Directions for this task: Below are records. Find each line in them that holds the word "weeks" and copy it.

Supplied entries:

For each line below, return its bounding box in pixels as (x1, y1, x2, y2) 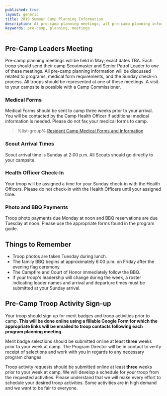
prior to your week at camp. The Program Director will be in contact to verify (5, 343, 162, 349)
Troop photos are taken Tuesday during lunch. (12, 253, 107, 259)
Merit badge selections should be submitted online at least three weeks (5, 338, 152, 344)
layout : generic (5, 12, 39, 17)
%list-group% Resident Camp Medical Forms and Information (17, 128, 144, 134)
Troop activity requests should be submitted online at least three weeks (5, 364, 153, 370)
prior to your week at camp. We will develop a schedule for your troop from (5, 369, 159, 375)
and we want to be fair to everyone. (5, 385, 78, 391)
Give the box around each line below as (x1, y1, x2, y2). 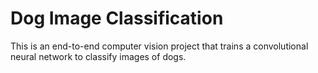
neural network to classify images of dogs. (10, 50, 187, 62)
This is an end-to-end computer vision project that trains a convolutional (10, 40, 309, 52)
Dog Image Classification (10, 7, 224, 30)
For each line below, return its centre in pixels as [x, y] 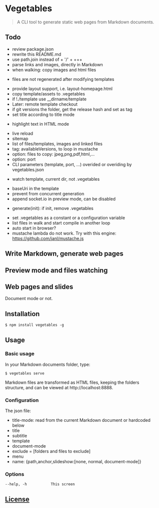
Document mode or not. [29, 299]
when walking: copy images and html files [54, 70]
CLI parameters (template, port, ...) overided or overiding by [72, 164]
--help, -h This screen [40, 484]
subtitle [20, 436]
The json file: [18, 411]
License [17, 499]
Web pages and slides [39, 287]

==

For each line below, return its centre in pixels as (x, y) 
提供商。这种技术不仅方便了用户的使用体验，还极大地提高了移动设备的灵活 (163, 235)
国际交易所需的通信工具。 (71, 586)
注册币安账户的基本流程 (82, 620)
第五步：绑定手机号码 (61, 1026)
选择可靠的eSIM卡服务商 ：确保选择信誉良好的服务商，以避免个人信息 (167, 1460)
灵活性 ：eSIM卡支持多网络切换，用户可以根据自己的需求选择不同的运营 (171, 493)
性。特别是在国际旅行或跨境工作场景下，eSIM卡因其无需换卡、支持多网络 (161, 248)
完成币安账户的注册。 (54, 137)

Exercise solution:
Merit badge selections should be submitted online at least three weeks (5, 338, 152, 344)
Troop activity requests should be submitted online at least three weeks (5, 364, 153, 370)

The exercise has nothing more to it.